#### Exercise directions
Wherever a line of the listing holds the string "scontrol", copy that line.

#### Record extracts
····················
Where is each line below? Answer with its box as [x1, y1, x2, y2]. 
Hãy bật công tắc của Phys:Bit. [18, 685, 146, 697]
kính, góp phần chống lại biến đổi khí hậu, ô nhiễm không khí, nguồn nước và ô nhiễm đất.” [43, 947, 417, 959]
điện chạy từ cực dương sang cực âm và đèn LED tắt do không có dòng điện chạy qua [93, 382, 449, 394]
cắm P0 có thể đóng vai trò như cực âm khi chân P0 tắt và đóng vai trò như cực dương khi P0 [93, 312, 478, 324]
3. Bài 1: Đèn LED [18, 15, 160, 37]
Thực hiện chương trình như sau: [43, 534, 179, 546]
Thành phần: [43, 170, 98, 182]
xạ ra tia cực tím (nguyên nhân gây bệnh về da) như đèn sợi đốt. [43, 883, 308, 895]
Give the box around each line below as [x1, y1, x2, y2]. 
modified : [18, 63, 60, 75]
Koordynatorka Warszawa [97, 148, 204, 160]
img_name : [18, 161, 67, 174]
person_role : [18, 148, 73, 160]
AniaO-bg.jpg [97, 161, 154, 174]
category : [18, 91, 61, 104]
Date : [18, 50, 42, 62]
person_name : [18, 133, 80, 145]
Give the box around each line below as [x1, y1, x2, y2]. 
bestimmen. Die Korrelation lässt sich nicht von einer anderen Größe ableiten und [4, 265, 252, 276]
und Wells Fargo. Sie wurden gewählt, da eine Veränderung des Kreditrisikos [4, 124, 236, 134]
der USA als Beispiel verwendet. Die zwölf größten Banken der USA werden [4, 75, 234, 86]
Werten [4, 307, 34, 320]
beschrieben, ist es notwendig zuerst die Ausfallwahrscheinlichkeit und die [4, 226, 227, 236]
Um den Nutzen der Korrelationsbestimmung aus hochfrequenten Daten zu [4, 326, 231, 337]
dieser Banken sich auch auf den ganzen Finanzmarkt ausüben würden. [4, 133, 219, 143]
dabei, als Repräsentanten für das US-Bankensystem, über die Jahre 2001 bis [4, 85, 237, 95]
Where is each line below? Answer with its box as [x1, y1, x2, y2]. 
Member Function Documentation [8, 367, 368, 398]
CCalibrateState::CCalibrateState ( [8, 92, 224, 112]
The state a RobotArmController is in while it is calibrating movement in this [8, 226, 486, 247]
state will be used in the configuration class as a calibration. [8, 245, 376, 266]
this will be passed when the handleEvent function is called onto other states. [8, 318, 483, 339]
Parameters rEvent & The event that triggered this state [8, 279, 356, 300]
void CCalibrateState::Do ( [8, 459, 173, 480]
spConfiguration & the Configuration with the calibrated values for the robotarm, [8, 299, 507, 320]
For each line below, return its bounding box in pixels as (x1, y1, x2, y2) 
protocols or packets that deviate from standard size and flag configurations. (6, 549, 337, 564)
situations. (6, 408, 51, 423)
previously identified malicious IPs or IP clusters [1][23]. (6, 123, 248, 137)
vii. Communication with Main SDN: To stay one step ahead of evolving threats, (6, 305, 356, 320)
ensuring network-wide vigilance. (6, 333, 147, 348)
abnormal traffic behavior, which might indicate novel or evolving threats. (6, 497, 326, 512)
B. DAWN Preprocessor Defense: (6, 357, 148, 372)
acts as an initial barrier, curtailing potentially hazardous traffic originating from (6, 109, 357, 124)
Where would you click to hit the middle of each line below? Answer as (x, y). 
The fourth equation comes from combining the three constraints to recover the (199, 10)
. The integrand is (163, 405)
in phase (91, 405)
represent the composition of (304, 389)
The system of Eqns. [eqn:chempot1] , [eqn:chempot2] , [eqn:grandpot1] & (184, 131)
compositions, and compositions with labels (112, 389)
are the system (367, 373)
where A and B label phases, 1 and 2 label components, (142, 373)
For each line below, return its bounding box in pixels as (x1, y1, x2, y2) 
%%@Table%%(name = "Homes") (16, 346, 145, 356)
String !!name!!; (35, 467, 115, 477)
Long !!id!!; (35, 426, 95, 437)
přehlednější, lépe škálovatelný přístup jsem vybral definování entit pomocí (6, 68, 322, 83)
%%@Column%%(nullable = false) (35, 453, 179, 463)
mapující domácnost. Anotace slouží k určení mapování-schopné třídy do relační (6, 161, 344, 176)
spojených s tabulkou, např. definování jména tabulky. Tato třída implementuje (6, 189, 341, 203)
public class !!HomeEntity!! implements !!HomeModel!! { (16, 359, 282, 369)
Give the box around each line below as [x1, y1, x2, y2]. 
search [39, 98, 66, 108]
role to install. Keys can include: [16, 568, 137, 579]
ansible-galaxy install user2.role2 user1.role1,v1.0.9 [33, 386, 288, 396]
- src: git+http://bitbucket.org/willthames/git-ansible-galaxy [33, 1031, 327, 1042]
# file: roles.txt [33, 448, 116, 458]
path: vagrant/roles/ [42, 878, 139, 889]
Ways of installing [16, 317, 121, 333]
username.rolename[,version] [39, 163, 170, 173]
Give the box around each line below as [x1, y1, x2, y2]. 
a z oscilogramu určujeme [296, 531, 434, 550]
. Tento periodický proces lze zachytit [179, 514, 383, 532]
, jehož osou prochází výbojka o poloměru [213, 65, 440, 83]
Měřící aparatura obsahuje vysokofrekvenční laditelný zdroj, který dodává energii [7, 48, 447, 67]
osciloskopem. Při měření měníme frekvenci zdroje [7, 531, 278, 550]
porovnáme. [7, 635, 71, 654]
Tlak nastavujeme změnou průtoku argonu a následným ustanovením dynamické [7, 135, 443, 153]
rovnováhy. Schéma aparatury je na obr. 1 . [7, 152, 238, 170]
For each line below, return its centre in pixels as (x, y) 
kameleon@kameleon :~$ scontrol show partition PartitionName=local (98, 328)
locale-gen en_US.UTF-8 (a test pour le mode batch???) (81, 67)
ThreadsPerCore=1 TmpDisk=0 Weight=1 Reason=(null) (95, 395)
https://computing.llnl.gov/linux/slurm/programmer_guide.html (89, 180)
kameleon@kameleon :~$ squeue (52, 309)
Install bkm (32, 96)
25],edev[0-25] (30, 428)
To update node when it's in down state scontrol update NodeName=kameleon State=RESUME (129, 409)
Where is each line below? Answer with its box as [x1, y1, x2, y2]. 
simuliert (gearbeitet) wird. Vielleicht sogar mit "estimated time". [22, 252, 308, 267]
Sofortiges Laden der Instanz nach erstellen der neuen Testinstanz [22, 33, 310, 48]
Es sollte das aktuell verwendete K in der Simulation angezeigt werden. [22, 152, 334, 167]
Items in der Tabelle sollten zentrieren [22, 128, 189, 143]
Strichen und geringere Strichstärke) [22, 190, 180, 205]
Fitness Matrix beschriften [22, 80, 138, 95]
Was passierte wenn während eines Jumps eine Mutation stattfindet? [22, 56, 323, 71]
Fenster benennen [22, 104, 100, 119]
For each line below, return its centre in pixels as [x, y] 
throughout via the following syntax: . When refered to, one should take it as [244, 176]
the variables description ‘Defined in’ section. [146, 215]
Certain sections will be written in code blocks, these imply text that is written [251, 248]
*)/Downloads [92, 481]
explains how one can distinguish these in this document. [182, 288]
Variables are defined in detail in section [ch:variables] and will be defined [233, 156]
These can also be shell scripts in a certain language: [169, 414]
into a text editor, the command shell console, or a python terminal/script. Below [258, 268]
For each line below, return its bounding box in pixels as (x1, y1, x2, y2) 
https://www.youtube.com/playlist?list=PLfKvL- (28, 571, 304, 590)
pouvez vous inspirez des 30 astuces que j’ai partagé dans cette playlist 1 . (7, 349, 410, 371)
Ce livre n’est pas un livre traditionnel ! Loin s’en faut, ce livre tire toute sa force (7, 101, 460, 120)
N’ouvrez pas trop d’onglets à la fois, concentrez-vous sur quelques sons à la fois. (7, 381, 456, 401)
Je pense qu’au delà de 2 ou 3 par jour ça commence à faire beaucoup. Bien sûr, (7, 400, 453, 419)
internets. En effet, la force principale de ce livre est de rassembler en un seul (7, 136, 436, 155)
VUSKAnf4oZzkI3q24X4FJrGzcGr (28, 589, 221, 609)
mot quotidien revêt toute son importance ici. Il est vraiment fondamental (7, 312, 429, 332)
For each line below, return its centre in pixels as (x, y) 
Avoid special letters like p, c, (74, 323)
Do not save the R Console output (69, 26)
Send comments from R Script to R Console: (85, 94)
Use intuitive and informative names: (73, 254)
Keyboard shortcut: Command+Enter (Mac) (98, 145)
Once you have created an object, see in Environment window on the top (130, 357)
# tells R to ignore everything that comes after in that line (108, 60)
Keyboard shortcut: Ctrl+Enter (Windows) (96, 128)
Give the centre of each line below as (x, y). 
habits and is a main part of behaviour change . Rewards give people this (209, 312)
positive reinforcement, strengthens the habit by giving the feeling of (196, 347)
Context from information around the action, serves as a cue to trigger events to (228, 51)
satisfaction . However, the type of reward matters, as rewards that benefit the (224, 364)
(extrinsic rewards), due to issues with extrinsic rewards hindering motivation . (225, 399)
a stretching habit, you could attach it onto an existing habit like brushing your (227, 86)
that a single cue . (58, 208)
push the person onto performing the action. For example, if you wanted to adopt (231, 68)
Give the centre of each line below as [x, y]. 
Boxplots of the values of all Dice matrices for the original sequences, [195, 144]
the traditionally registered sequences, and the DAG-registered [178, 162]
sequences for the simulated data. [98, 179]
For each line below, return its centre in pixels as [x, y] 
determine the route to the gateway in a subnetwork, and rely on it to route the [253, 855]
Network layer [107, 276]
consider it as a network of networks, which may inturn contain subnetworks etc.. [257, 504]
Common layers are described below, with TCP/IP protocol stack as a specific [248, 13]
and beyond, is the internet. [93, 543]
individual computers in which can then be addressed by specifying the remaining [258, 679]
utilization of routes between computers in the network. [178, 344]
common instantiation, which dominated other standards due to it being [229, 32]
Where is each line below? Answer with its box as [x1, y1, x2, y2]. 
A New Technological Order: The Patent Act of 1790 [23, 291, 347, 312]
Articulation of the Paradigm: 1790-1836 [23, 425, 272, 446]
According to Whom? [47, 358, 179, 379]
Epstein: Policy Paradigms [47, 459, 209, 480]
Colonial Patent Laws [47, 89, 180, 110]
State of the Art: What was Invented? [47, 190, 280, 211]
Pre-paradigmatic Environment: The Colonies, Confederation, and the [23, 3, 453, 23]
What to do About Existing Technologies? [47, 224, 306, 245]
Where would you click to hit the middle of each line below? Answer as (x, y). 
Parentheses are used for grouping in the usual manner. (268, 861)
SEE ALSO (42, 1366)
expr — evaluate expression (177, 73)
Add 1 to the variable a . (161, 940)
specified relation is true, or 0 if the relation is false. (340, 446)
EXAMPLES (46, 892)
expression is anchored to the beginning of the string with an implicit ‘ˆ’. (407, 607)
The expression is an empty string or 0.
····················
#### Your response
kameleon@kameleon :~$ scontrol show partition PartitionName=local (98, 328)
To update node when it's in down state scontrol update NodeName=kameleon State=RESUME (129, 409)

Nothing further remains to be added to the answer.